Oggi capiremo cos’è e come prevenire, un tipo d’inquinamento spesso poco considerato: l’inquinamento indoor.

La vita del 90% degli abitanti cittadini (e con molta probabilità anche la tua) si svolge principalmente all’interno di case, uffici, sale riunione…insomma: stanze ed edifici. Questi ambienti possono spesso essere inquinati per diverse cause, eccone alcune.

Materiali da costruzione, rivestimenti, impianti di riscaldamento, cottura di alcuni cibi, prodotti per la pulizia, arredi, fumo e tantissimi altri. Questo problema assume ancor più rilevanza se si considera che, oggigiorno, le case sono sempre più sigillate (per evitare la fuoriuscita dell’aria calda, per diminuire i rumori provenienti dall’esterno e per altre centinaia di motivi).
Prendiamo, ad esempio, i materiali da costruzione ed i rivestimenti. Molti di quelli utilizzati tutt’oggi sono tossici, nocivi o perfino cancerogeni. È il caso della Formaldeide, utilizzata come collante per i pannelli truciolati; deiclorofluorocarburi (come il Freon); dei Ftalati utilizzati per ammorbidire il PVC; di molte vernici che rilasciano composti tossici nell’aria e che, senza un’adeguata ventilazione, possono provocare diverse problematiche ecc.

Anche gli uffici sono soggetti agli stessi problemi se non di più: si è recentemente notato come i toner delle stampanti rilascino nell’aria delle micropolveri altamente dannose per chi le respira. Per prevenire questo problema è stato recentemente inventato un attrezzo molto interessante: l’InghiotToner: una vera e propria “cappa” per stampanti che assorbe le micropolveri e rilascia aria pulita e filtrata.

Prevenire è sempre meglio che curare: come evitare l’inquinamento indoor?

Fortunatamente l’inquinamento indoor è qualcosa che possiamo facilmente abbattere e prevenire adottando delle semplici misure d’accorgimento.
La prossima volta che dovrai riverniciare la casa, ad esempio, utilizza delle vernici ecologiche: composti ottenuti dalle resine vegetali, oli, coloranti vegetali ecc. che garantiscono la massima “eco-compatibilità” e nessuna emissione di sostanze nocive.
Quando pulisci la tua abitazione, utilizza dei prodotti fatti in casa che rispettano le tue mattonelle ma soprattutto la tua salute (su internet potrai trovare un’infinità di articoli su come produrli semplicemente). Se, invece, non vuoi rinunciare al supermercato ti basterà controllare bene le etichette dei vari prodotti per trovare quello più naturale.
Un altro piccolo accorgimento è di non lasciare i prodotti chimici in un ambiente poco ventilato: anche se sono chiusi nelle loro bottiglie piccole dosi di vapori fuoriescono ugualmente e, in un ambiente chiuso, possono formare delle condensazioni nocive.
Fai ventilare la tua casa o il tuo ufficio. Un po’ d’aria fresca farà bene a te ed all’ambiente dove passi gran parte della giornata, soprattutto se sei un fumatore!

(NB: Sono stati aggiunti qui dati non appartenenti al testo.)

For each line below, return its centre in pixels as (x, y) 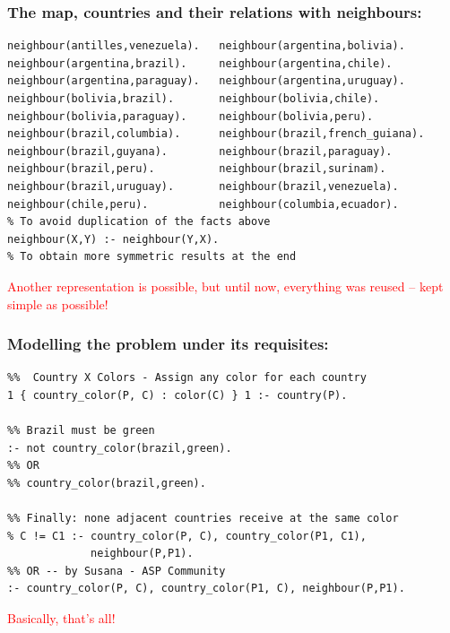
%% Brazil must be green (81, 431)
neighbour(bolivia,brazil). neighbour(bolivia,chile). (194, 99)
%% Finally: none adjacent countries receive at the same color (203, 519)
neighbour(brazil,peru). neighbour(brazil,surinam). (197, 169)
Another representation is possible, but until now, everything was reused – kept (225, 286)
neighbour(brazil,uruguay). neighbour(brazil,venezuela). (203, 186)
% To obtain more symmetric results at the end (152, 257)
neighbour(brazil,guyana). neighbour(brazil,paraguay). (200, 151)
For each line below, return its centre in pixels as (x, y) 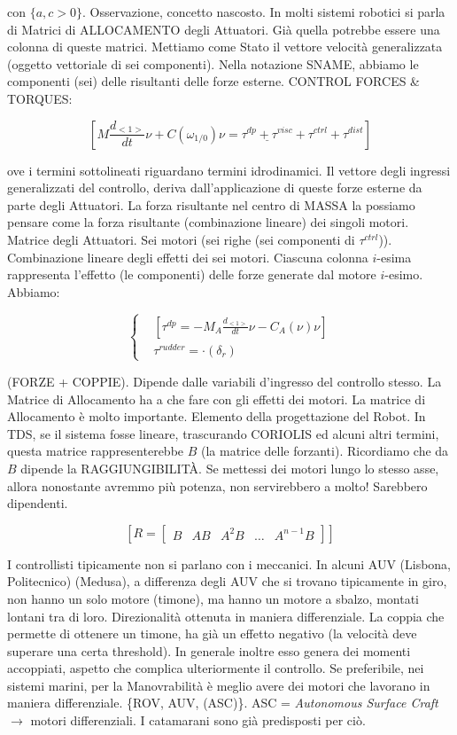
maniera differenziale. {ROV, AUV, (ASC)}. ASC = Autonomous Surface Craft (223, 703)
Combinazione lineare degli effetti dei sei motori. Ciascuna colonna (188, 257)
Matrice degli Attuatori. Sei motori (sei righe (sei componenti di (181, 239)
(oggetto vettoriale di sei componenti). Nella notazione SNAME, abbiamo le (213, 63)
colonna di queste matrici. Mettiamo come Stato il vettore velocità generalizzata (225, 47)
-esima (394, 257)
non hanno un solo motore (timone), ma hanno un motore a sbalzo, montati (213, 598)
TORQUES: (40, 98)

Anche nella prevenzione, il verde è sempre tuo amico

Aumenta il verde in casa tua: studi condotti dalla NASA hanno dimostrato che alcune piante riescono ad eliminare componenti nocive dall’aria persino in una stanza chiusa ermeticamente.
Tra le verdi amiche dell’ambiente domestico puoi trovare:

Areca Palm (Chrysalidocarpus lutescens), perfetta per il salotto: quattro di queste piante possono coprire il fabbisogno di una persona;
Mother-in-law’s tongue (Sansevieria trifasciata), ottima per la camera da letto: di notte trasforma l’anidride carbonica in ossigeno favorendo un sonno migliore (anche se il nome “lingua di suocera” potrebbe dare un’altra impressione); 
Money Plant (Epipremnum aureum) che completa il lavoro delle altre due: questa pianta ha la capacità di filtrare l’aria assorbendo molte sostanze nocive in essa contenute e rilasciando ossigeno pulito.

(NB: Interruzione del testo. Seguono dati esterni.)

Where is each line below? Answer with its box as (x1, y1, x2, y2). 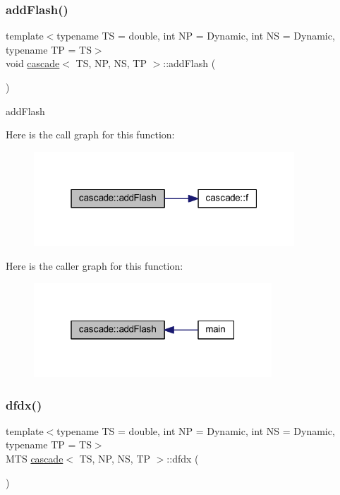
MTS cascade (6, 451, 63, 466)
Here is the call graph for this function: (6, 127, 175, 142)
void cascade (6, 56, 60, 71)
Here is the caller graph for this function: (6, 258, 183, 273)

Cercando su internet potrai trovare tantissime altre piante utili e belle da poter tenere in casa, ma queste tre sono le più comuni e le più facilmente reperibili.

Meno vita sedentaria, più tempo con la natura
Ultimo accorgimento, ma non per importanza, è quello di passare all’aria aperta più tempo possibile, magari vicino alla verde natura o in prossimità del mare, la cui aria (com’è risaputo) offre innumerevoli benefici. Quale meta migliore della suggestiva Riviera romagnola può darvi entrambe le cose?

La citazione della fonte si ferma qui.